_Task statement_. Make an exact copy of the records, dropping all pictures.
[[ The input open ]]
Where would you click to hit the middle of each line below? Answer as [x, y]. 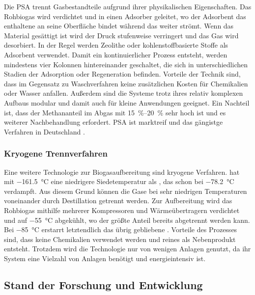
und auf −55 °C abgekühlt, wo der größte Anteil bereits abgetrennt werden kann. [127, 220]
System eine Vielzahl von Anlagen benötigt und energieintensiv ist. [105, 258]
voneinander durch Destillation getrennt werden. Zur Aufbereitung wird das [118, 201]
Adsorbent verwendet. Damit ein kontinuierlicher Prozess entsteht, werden [116, 54]
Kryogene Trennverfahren [56, 153]
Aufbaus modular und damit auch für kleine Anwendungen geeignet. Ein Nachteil [127, 102]
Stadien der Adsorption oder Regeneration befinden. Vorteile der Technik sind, [122, 74]
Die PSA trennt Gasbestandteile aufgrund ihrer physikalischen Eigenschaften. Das [128, 6]
[[ The input closed ]]
_Task output_.
Where would you click to hit the middle of each line below? Answer as [x, y]. 
und auf −55 °C abgekühlt, wo der größte Anteil bereits abgetrennt werden kann. [127, 220]
System eine Vielzahl von Anlagen benötigt und energieintensiv ist. [105, 258]
voneinander durch Destillation getrennt werden. Zur Aufbereitung wird das [118, 201]
Adsorbent verwendet. Damit ein kontinuierlicher Prozess entsteht, werden [116, 54]
Kryogene Trennverfahren [56, 153]
Aufbaus modular und damit auch für kleine Anwendungen geeignet. Ein Nachteil [127, 102]
Stadien der Adsorption oder Regeneration befinden. Vorteile der Technik sind, [122, 74]
Die PSA trennt Gasbestandteile aufgrund ihrer physikalischen Eigenschaften. Das [128, 6]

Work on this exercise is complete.